> **PROVIDED DATA**
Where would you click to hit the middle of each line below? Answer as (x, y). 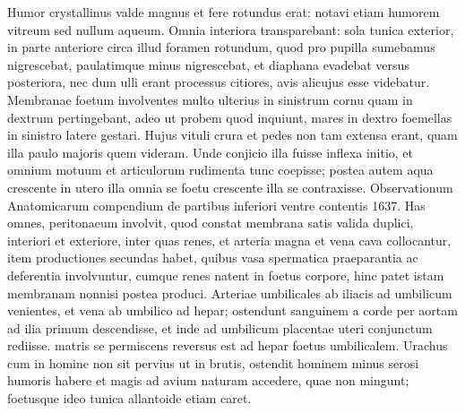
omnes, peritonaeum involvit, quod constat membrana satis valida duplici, (211, 223)
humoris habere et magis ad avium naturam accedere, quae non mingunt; (208, 380)
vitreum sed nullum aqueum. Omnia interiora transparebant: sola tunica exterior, (231, 29)
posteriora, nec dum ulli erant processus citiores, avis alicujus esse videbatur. (219, 82)
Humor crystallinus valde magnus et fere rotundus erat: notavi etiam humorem (224, 12)
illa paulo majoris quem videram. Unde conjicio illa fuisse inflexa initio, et (211, 152)
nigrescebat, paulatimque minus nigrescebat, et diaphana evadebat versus (208, 64)
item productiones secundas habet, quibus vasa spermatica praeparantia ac (213, 258)
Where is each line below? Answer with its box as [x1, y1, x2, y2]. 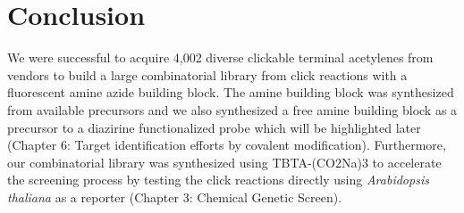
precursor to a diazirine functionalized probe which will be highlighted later [7, 118, 421, 136]
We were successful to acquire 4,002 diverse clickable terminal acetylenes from [7, 48, 434, 67]
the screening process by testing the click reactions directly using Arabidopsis [7, 170, 429, 189]
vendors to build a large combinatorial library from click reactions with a [7, 65, 408, 84]
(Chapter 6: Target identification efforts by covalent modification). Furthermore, [7, 135, 446, 154]
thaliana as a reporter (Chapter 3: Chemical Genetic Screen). [7, 187, 342, 206]
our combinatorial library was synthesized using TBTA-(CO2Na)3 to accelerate [7, 152, 442, 171]
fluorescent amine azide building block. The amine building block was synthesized [7, 83, 454, 102]
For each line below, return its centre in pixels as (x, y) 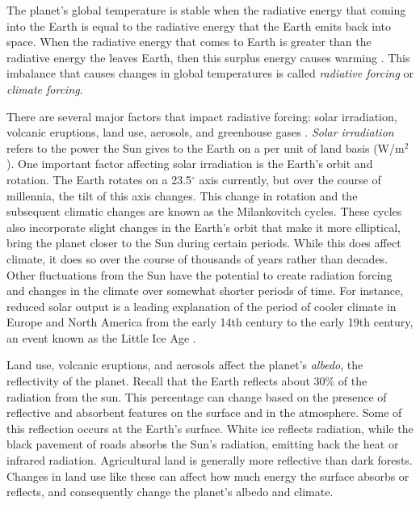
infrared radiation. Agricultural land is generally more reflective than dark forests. (210, 460)
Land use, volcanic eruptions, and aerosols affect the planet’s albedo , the (185, 365)
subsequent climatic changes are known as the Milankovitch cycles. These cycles (204, 211)
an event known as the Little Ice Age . (101, 337)
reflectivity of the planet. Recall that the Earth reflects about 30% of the (187, 381)
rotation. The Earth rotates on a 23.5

> **DIRECTIONS**
Repeat the listing above word for word. Do not include the pictures.

> **WRITTEN ANSWER**
Where would you click to hit the middle of each line below? Answer as (x, y). 
omnes, peritonaeum involvit, quod constat membrana satis valida duplici, (211, 223)
humoris habere et magis ad avium naturam accedere, quae non mingunt; (208, 380)
vitreum sed nullum aqueum. Omnia interiora transparebant: sola tunica exterior, (231, 29)
posteriora, nec dum ulli erant processus citiores, avis alicujus esse videbatur. (219, 82)
Humor crystallinus valde magnus et fere rotundus erat: notavi etiam humorem (224, 12)
illa paulo majoris quem videram. Unde conjicio illa fuisse inflexa initio, et (211, 152)
nigrescebat, paulatimque minus nigrescebat, et diaphana evadebat versus (208, 64)
item productiones secundas habet, quibus vasa spermatica praeparantia ac (213, 258)
Where is each line below? Answer with its box as [x1, y1, x2, y2]. 
precursor to a diazirine functionalized probe which will be highlighted later [7, 118, 421, 136]
We were successful to acquire 4,002 diverse clickable terminal acetylenes from [7, 48, 434, 67]
the screening process by testing the click reactions directly using Arabidopsis [7, 170, 429, 189]
vendors to build a large combinatorial library from click reactions with a [7, 65, 408, 84]
(Chapter 6: Target identification efforts by covalent modification). Furthermore, [7, 135, 446, 154]
thaliana as a reporter (Chapter 3: Chemical Genetic Screen). [7, 187, 342, 206]
our combinatorial library was synthesized using TBTA-(CO2Na)3 to accelerate [7, 152, 442, 171]
fluorescent amine azide building block. The amine building block was synthesized [7, 83, 454, 102]
For each line below, return its centre in pixels as (x, y) 
infrared radiation. Agricultural land is generally more reflective than dark forests. (210, 460)
Land use, volcanic eruptions, and aerosols affect the planet’s albedo , the (185, 365)
subsequent climatic changes are known as the Milankovitch cycles. These cycles (204, 211)
an event known as the Little Ice Age . (101, 337)
reflectivity of the planet. Recall that the Earth reflects about 30% of the (187, 381)
rotation. The Earth rotates on a 23.5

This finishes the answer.